NEW YORK -- U.S. Technologies CEO C. Gregory Earls pleaded innocent Wednesday to charges he cheated investors out of $15 million and diverted some of the money to a trust for his children.
His attorney, Thomas Green, said it was unclear whether Earls could afford a permanent lawyer because the Securities and Exchange Commission froze Earls' assets. A federal judge gave Green and Earls a month to settle the matter.
The scandal tainted former FBI Director William Webster, who led U.S. Technologies auditing committee.
Prosecutors say Earls misappropriated $13.8 million from USV Partners, a company that was investing in U.S. Technologies.
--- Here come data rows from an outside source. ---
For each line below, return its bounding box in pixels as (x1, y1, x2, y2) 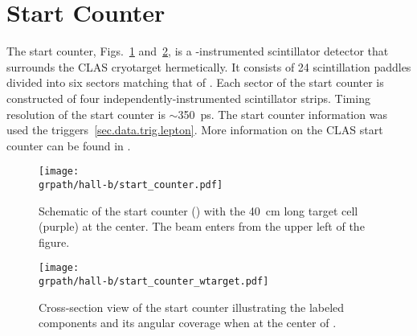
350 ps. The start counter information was (178, 105, 387, 122)
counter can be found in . (6, 137, 131, 154)
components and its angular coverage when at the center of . (39, 314, 337, 331)
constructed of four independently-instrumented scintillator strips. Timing (6, 89, 370, 106)
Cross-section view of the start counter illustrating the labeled (39, 298, 345, 315)
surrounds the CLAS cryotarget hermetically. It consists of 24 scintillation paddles (6, 58, 411, 75)
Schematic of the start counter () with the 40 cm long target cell (39, 202, 358, 219)
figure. (39, 233, 70, 250)
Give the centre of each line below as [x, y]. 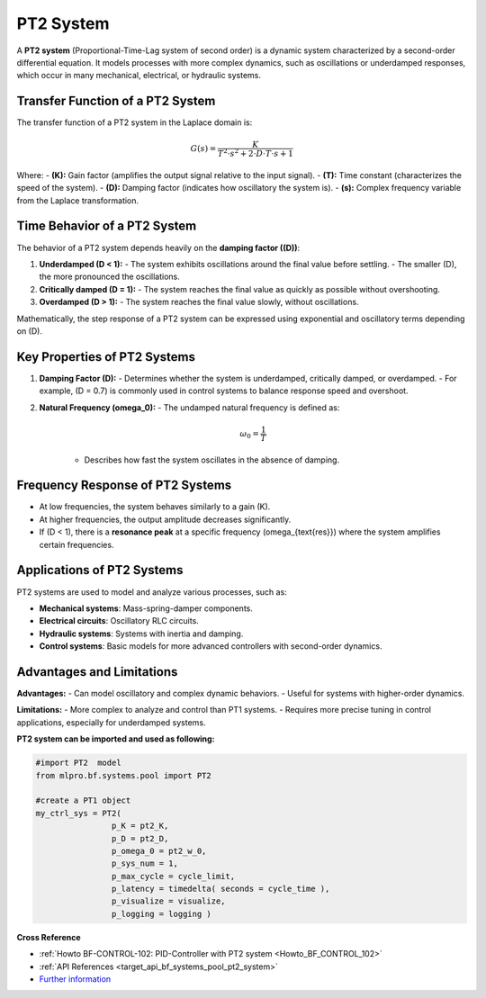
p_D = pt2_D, [140, 838]
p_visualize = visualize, [168, 901]
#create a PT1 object [83, 800]
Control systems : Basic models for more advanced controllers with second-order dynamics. [211, 646]
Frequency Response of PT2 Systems [124, 486]
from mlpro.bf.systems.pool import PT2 [123, 775]
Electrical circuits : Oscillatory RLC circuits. [119, 621]
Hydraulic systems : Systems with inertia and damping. [141, 634]
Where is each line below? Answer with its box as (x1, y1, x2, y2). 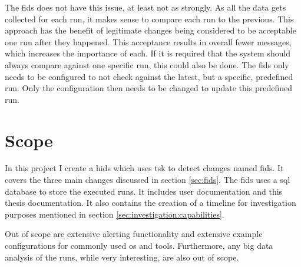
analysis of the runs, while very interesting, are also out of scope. (5, 251, 239, 263)
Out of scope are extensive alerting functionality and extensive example (5, 228, 263, 240)
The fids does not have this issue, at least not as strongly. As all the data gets (5, 1, 286, 13)
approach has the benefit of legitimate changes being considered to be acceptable (5, 24, 296, 36)
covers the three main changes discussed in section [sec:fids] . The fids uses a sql (5, 173, 290, 186)
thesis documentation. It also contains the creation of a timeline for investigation (5, 196, 296, 209)
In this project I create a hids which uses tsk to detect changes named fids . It (5, 162, 284, 174)
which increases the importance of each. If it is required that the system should (5, 47, 291, 59)
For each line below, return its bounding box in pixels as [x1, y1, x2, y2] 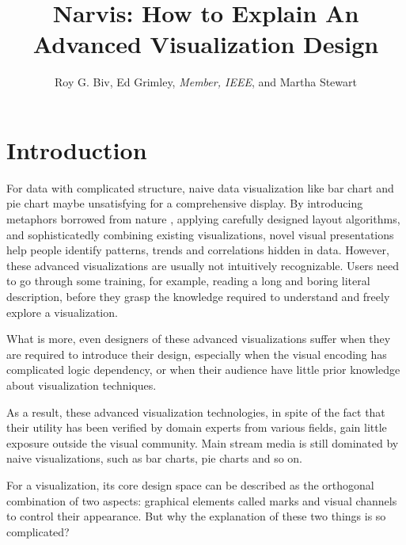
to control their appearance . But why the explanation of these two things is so [6, 508, 386, 524]
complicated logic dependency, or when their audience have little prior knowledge [6, 361, 400, 378]
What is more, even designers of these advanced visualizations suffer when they [6, 330, 391, 347]
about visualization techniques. [6, 376, 157, 393]
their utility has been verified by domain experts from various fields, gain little [6, 419, 387, 436]
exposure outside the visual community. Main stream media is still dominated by [6, 434, 399, 451]
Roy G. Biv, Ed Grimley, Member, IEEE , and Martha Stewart [55, 74, 357, 90]
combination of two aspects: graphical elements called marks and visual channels [6, 492, 397, 509]
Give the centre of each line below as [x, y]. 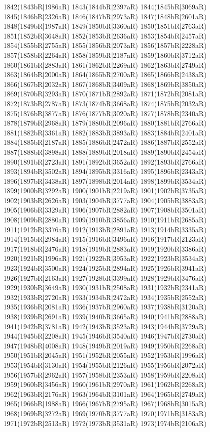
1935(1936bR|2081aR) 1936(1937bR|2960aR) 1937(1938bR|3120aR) [105, 307]
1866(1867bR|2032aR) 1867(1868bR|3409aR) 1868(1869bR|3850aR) [105, 84]
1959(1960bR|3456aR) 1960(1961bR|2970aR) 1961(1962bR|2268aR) [105, 384]
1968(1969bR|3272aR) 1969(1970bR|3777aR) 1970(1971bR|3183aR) [105, 413]
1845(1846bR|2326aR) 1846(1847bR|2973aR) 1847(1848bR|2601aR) [105, 16]
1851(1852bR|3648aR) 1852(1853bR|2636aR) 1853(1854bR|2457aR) [105, 35]
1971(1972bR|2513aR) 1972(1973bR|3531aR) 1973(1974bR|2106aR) [105, 423]
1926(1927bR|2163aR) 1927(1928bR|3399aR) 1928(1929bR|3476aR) [105, 278]

They say he redirected some of it to an educational trust for his children and his ex-wife.
He is also accused of pocketing more than $1 million from investors who thought they were financing an Internet company.
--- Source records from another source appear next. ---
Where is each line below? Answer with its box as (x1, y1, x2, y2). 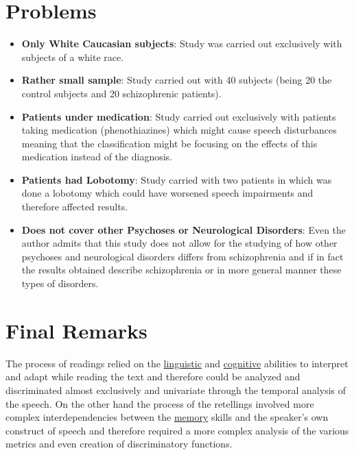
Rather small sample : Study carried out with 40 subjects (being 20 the (21, 73, 332, 87)
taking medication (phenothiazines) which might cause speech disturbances (21, 123, 337, 137)
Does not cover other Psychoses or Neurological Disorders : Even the (21, 222, 346, 236)
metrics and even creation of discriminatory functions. (5, 436, 233, 451)
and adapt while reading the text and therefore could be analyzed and (5, 369, 300, 384)
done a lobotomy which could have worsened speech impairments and (21, 186, 314, 200)
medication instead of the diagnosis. (21, 149, 172, 164)
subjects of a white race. (21, 49, 124, 64)
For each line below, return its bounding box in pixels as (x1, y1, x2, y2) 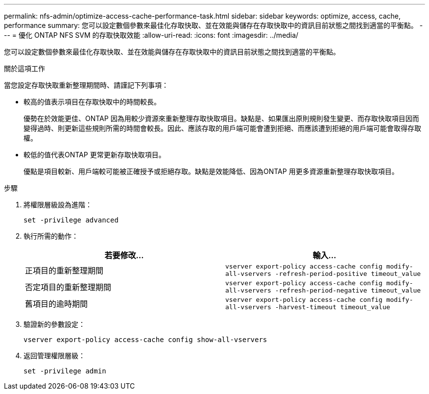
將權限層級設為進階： (24, 200, 92, 209)
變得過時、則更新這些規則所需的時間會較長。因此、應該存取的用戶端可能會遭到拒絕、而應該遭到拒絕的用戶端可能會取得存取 (24, 124, 421, 132)
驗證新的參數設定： (24, 320, 85, 328)
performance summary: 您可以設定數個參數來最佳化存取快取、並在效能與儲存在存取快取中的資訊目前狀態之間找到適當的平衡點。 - (4, 21, 423, 29)
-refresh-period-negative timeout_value (275, 287, 421, 294)
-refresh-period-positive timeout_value (275, 270, 421, 277)
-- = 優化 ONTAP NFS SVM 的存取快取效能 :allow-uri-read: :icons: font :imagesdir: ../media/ (4, 31, 299, 39)
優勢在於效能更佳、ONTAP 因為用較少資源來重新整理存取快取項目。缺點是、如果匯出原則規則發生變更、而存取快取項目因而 (24, 114, 419, 123)
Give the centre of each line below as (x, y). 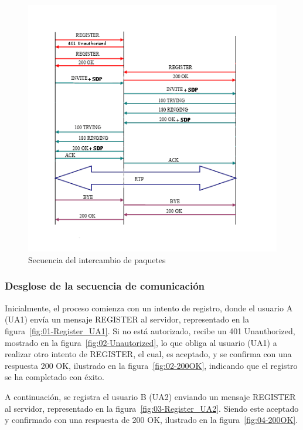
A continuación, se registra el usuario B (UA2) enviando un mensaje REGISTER (150, 396)
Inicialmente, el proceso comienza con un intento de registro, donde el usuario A (149, 308)
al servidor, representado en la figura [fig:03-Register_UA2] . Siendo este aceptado (152, 408)
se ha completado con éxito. (55, 377)
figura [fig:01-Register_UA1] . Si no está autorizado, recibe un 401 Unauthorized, (150, 330)
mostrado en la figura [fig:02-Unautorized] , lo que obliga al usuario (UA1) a (141, 342)
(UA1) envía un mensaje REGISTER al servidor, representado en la (127, 319)
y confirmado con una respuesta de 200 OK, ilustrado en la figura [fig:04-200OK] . (151, 420)
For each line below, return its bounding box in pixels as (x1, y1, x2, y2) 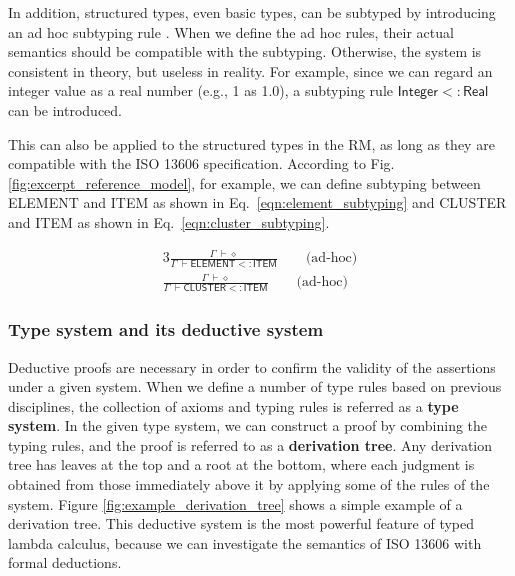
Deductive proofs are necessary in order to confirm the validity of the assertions (8, 356, 496, 377)
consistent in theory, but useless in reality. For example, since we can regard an (8, 60, 493, 81)
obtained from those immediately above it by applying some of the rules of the (8, 474, 490, 495)
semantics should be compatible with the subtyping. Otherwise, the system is (8, 41, 482, 62)
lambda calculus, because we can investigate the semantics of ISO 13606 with (8, 532, 482, 553)
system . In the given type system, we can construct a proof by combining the (8, 415, 488, 436)
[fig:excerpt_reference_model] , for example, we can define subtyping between (8, 172, 481, 193)
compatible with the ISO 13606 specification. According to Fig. (8, 153, 395, 174)

Earls and Green declined to comment outside court.
U.S. Technologies, based in Washington, D.C., once focused on providing contract labor using prison inmates and has since expanded to include e-commerce and consulting.
The company's accounting problems led Webster to resign in November as head of a special accounting oversight board created by Congress to restore investor confidence. Webster fired the company's outside auditors when he led the auditing committee.
The furor over Webster's appointment led to SEC Chairman Harvey Pitt's resignation in November.